# WHAT YOU NEED TO DO
The copy you produce must hold every record exactly, and none of the images.

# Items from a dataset
——

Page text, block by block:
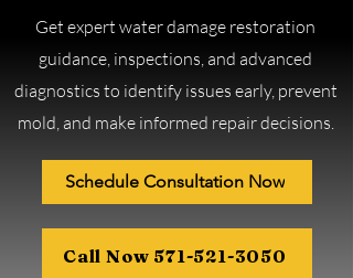
Get expert water damage restoration
guidance, inspections, and advanced
diagnostics to identify issues early, prevent
mold, and make informed repair decisions.
Schedule Consultation Now
Call Now 571-521-3050
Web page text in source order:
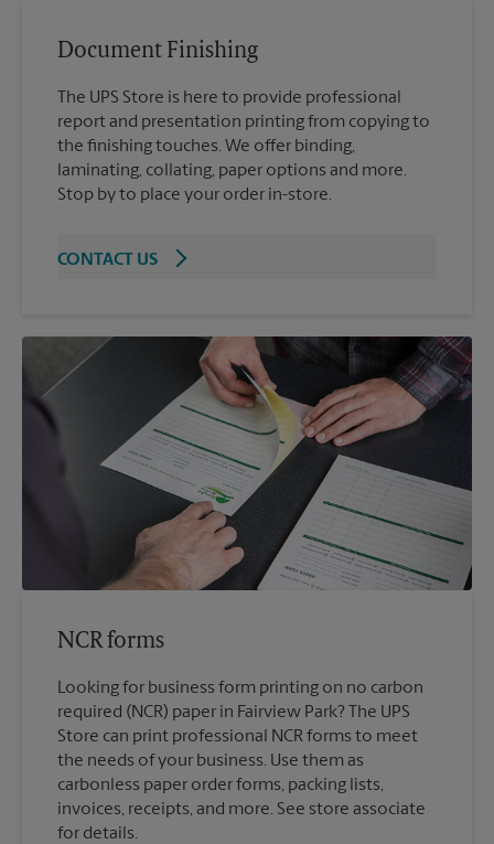
Document Finishing
The UPS Store is here to provide professional
report and presentation printing from copying to
the finishing touches. We offer binding,
laminating, collating, paper options and more.
Stop by to place your order in-store.
CONTACT US
NCR forms
Looking for business form printing on no carbon
required (NCR) paper in Fairview Park? The UPS
Store can print professional NCR forms to meet
the needs of your business. Use them as
carbonless paper order forms, packing lists,
invoices, receipts, and more. See store associate
for details.
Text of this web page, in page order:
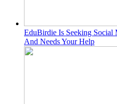
EduBirdie Is Seeking Social
And Needs Your Help
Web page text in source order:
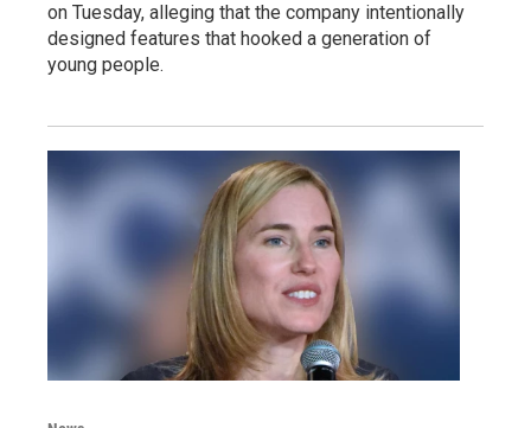
on Tuesday, alleging that the company intentionally
designed features that hooked a generation of
young people.

——

# SOLUTION
Page text, block by block:
Get expert water damage restoration
guidance, inspections, and advanced
diagnostics to identify issues early, prevent
mold, and make informed repair decisions.
Schedule Consultation Now
Call Now 571-521-3050
Web page text in source order:
Document Finishing
The UPS Store is here to provide professional
report and presentation printing from copying to
the finishing touches. We offer binding,
laminating, collating, paper options and more.
Stop by to place your order in-store.
CONTACT US
NCR forms
Looking for business form printing on no carbon
required (NCR) paper in Fairview Park? The UPS
Store can print professional NCR forms to meet
the needs of your business. Use them as
carbonless paper order forms, packing lists,
invoices, receipts, and more. See store associate
for details.
Text of this web page, in page order:
EduBirdie Is Seeking Social
And Needs Your Help
Web page text in source order:
on Tuesday, alleging that the company intentionally
designed features that hooked a generation of
young people.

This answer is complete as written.